To address the interactions between neighboring CpG sites and the net effect that these sites have on associated gene(s), we determined the methylation status of clusters of probes by running the DMRcate algorithm [75] built in ChAMP. This algorithm identified differentially methylated regions (DMRs) between ASD and non-ASD subjects by applying a Gaussian smoothing to the moderated statistics of the limma output using windows of 1000 bp (default setting). DMRcate does not require a priori annotations of the genome for calling DMRs, and it does not combine genomically nearby CpG sites based on the direction of DNAm. Because of these two features of the algorithm, we were able firstly to study genomic regions that either had (e.g., promoter) or did not have (e.g., intergenic) explicit gene associations and, secondly, to analyze regulatory regions that showed hypermethylated and hypomethylated probes in ASD cases compared to non-ASD siblings (or vice versa). We used a quantile-quantile (Q–Q) plot between observed DMP/DMR P-values and expected P values under a uniform distribution of range [0,1] to check for spurious estimated P-values.

To assess the accuracy of the identified DMRs to classify ASD subjects, we first built a classifier model based on a Random Forest (RF) algorithm using the R package randomForest [76] and fed it with the median DNAm values of the DMRs. The model was trained and tested on 70% of the samples using a 5-fold cross-validation that was repeated ten times (R package caret [77]). The remaining 30% of the samples were used for validating the model classifier performance to predict ASD diagnosis. To avoid leakage of information from the test set into the training set, we then run differential methylation analysis on 70% of the samples, and then tested the ability of the identified DMRs to correctly classify the remaining 30% of the samples in terms of ASD diagnosis. The classifier was based on a Random Forest (RF) algorithm using the R package randomForest, and fed with the median DNAm values of the top 50 DMRs. A 5-cross-validation procedure was repeated ten times as above.

Gene set enrichment

Both DMP and DMR datasets were analyzed for enriched gene sets to find biological functions significantly affected by differential DNAm between ASD and non-ASD subjects. We performed gene set enrichment analysis (GSEA) using bioinformatic tools that were developed explicitly for either DMPs or DMRs and that allowed us to correct gene sets P-values for the different numbers of CpGs between genes (i.e., probe number bias [78]).

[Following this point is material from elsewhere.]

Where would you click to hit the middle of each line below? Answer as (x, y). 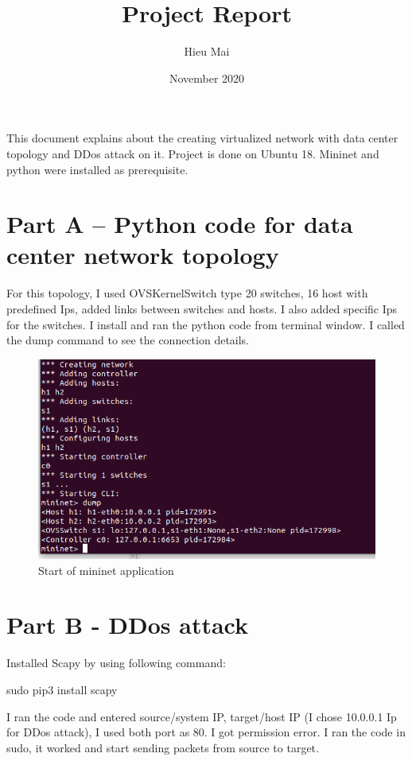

For DMPs, GSEA was performed using functional class scoring, which is an approach implemented in the methylGSA R package [79]. Compared to other GSEA methods such as over-representation analysis, functional class scoring allowed us to rank all CpGs and not only DMPs by their P-values and, thus, to use the entire list of CpG-associated genes for each gene set to determine which biological functions were significantly influenced by differential DNAm between ASD and non-ASD subjects. Gene sets and the corresponding biological functions were extracted from widely used databases (Gene Ontology, KEGG, and Reactome) and also from specialized databases which were composed of genes implicated in psychiatric disorders (Gandal et al. [80]. and SFARI Gene database [81]), genes highly expressed in the human brain (The Human Protein Atlas [82]) and finally, genes involved in synapse functions (SynGO [83]).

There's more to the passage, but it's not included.